女性アーティストを対象とした国際的なアートアワード「Max Mara Art Prize for Women」の第10回受賞者に、インドネシア出身のアーティスト、ディアン・スチ(Dian Suci)が選出された。5月7日にMax Mara、コレツィオーネ・マラモッティ、そしてジャカルタのMuseum MACANによって発表された。
本賞は2005年に創設され、新進から中堅までの女性アーティストを支援することを目的とするもの。これまでロンドンのホワイトチャペル・ギャラリーと協働してきたが、第10回となる今回は初めてのアジア地域となるインドネシアに焦点を当て、Museum MACANとの協働となった。審査員長は、ニューヨークのハイ・ライン・アートのディレクターであり、第59回ヴェネチア・ビエンナーレ総合ディレクターも務めたセシリア・アレマーニが担当した。
スチは985年インドネシア・クブメン生まれ。現在はジョグジャカルタを拠点に活動している。インスタレーション、絵画、彫刻、映像など多様なメディアを横断しながら、シングルマザーとしての自身の経験を起点に、女性の政治的な家庭化、権威主義、ファシズム、家父長制、資本主義などをテーマに制作を行ってきた。
受賞プロジェクト「Crafting Spirit: Cultural Dialogues in Heritage and Practice」は、宗教的工芸文化と資本主義システムの交差を、イタリアとインドネシアを比較しながら考察するものだ。奉納品や宗教的イメージの手工芸制作を軸に、信仰がどのように商品化され、消費されていくのかを探究する。スチは、工芸を「国家の記憶や伝統を宿す生きたアーカイブ」と捉え、身体的な反復行為や手仕事のなかに宿る精神性に注目している。
受賞により、スチはイタリア各地を巡る6ヶ月間のレジデンスに参加する。ウンブリア州アッシジでは修道院に滞在し宗教工芸を学ぶほか、ローマでは典礼研究者とともにミサの儀礼や象徴性を調査。さらにプーリア州レッチェでは張り子技法を、フィレンツェではテンペラ画や教会装飾に用いられる織物技術を学ぶ予定だ。
完成した新作は、2027年夏にジャカルタのMuseum MACANで発表された後、同年秋にイタリア・レッジョ・エミリアのコレツィオーネ・マラモッティでも展示される。後者は作品を収蔵する予定となっている。
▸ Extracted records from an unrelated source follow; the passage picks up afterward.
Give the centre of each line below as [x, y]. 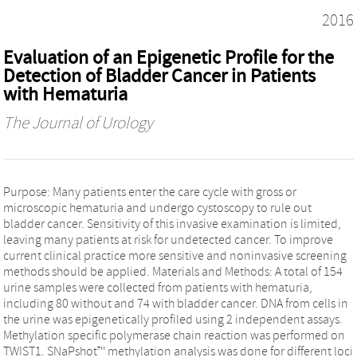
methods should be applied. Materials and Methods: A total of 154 [173, 271]
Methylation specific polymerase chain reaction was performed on [174, 335]
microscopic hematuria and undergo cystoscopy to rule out [157, 208]
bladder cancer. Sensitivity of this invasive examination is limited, [172, 224]
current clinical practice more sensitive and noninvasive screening [175, 255]
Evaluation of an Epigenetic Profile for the [169, 57]
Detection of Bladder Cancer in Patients [159, 76]
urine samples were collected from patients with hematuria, [158, 287]

スチは受賞に際し、「このプロジェクトは、信仰と生存のあいだに存在する女性職人たちの身体や記憶の物語から生まれたものです」とコメント。「インドネシアとイタリアを往還しながら、身体に宿る精神性や儀礼について学び、それらを人間の労働や文化的継承の親密さを尊重するかたちで作品へと翻訳していきたい」と語った。
またアレマーニは、「ディアン・スチの作品は、日常的な家庭空間を政治的抵抗の場へと変換する力を持っている」と評価。「彼女のプロジェクトは、資本主義や大量生産の侵食に対するレジリエントな応答として精神性を捉えている点で非常に重要だ」と述べている。